Há quem vote em Trump apesar de Trump; há quem o faça especialmente encorajado por sua figura. Se o presidente não deixou de fazer algo em quatro anos é trabalhar sua base, percorrer o país de ponta a ponta. Em dezembro de 2016 já retomou os comícios e, antes de começar a campanha em 2020, já havia realizado mais de uma centena. Obcecado em marcar o ciclo de notícias em primeira pessoa, com aparições em todas as televisões continuamente, foi o eterno candidato, um elemento que também ajuda a explicar a mobilização de seus correligionários. “Tem essa aura de celebridade em torno dele, mas além disso é uma celebridade que diz as coisas que pensam muitos dos que não têm voz e que não se atrevem e não têm a permissão de dizer”, acrescenta Malloy.

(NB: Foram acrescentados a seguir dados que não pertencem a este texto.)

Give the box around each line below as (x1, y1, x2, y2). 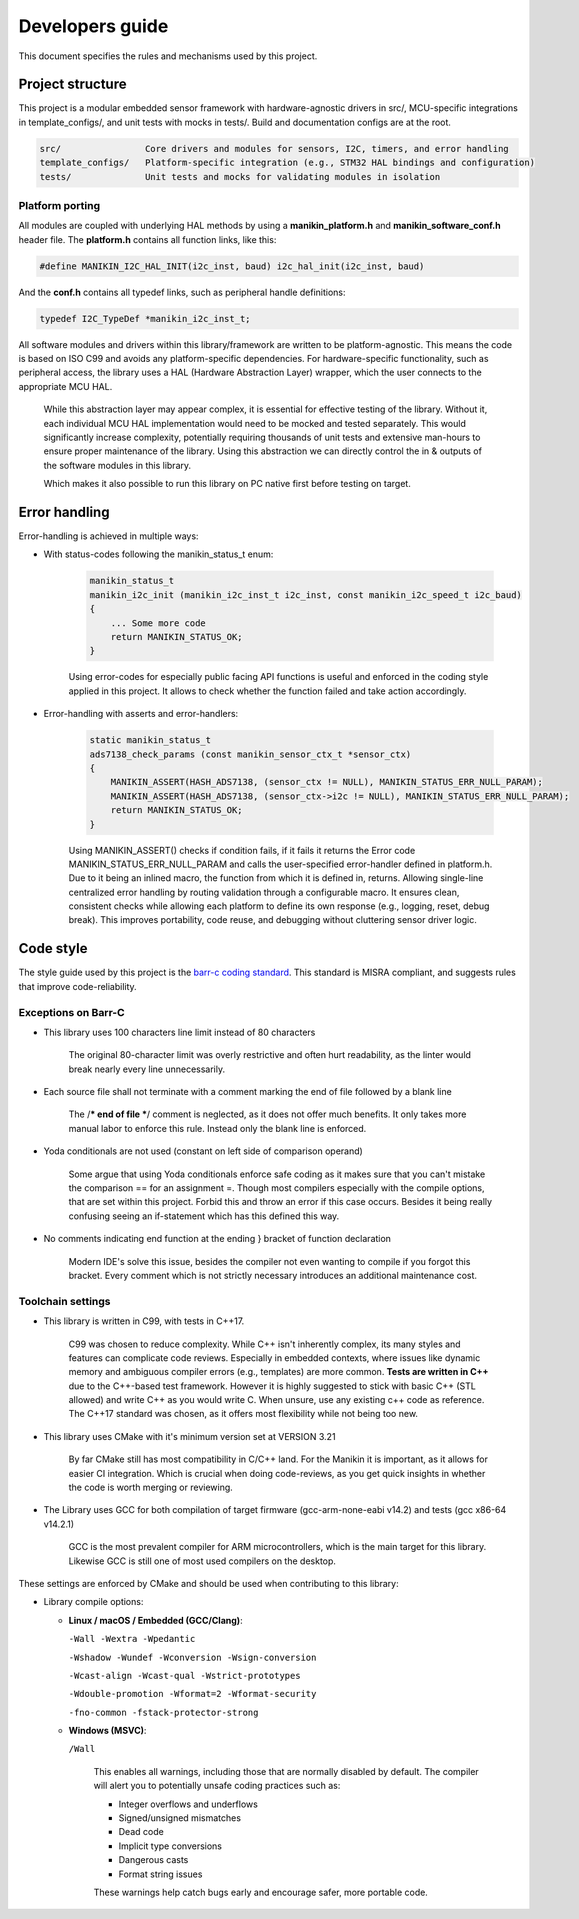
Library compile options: (43, 1596, 144, 1608)
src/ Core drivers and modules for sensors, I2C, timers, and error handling (39, 143, 509, 154)
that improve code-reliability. (18, 980, 137, 992)
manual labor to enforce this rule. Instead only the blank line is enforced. (68, 1122, 367, 1134)
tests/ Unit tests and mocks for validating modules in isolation (39, 171, 441, 182)
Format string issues (118, 1868, 203, 1880)
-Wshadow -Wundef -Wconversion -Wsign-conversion (68, 1651, 317, 1663)
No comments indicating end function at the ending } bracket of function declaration (43, 1233, 392, 1245)

Tanto a lealdade ao Partido Republicano como a atração a essa figura de ruptura da política viram seus limites nesta eleição, quando uma onda de oposição levantou e deixou esses 72 milhões de votos no nada. Após 20 de janeiro, quando Joe Biden tomar posse, o Partido Republicano começará sua batalha particular, sua sessão no divã. Se Trump desaparecer da fotografia, deixará espaço para que um candidato ao seu estilo e semelhança, provavelmente mais refinado, se apresente como herdeiro desses votos. Pela frente, um modelo de republicano moderado e afastado do ruído.
As elucubrações sobre Trump se multiplicaram nestes dias. Concorrerá novamente, em 2024, com 78 anos? Criará um canal de televisão em sua mansão da Flórida e tentará influenciar por essa via? Acabará atrás das grades por alguma das questões judiciais pendentes em Nova York? A maior certeza é que os que nele votaram voltarão a votar nos republicanos.